The committee having made such important provisions for the equal distribution of property, next endeavoured to pro

vide for the intelligence of the people by a general system of juvenile instruction; it seeming to them, that the stability of republican government depended upon diffusion of knowledge, together with the prevention of those overgrown fortunes, which are at once likely to kindle ambition, and to furnish the means of gratifying it; as well as to encourage a distinction between the vulgar and the well-born. By the first-mentioned course of legislative policy, the community is kept right in its feelings: by the second, in their opinions, and in the knowledge of the means of taking care of their interests. These seem to be the two grand pillars of popular government, and no effort should be spared to place them on bases at once solid and broad.

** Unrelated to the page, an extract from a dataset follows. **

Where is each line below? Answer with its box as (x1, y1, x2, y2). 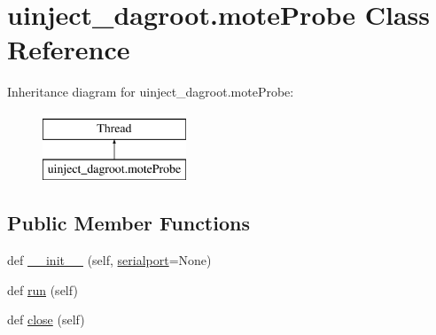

With these views, a general system of education was proposed by the committee, which, by their request, was prepared by Mr. Jefferson. The plan recommended three degrees of instruction, adapted to the different classes of society. 1st. Elementary Schools, for all the children in the community. 2ndly. Colleges, for a further degree of instruction, suited to the common purposes of life, and to all who were in easy circumstances. 3rdly. To exalt William and Mary into a University, for teaching the highest branches of science, and to aid it by an extensive library. Bills for these several objects were reported; but they all lay dormant until 1796, and then were acted on only so far as concerned the elementary schools. But as a new clause was then introduced, by which the execution of the law in each county was left discretionary with its magistrates; and as, moreover, the bill provided that every county should defray the expense of its own schools, whereby the wealthy would be made to bear the expense of educating the poor, the magistrates, who generally belong to the wealthy class, were unfavourable to the plan, and it was not carried into execution in a single county.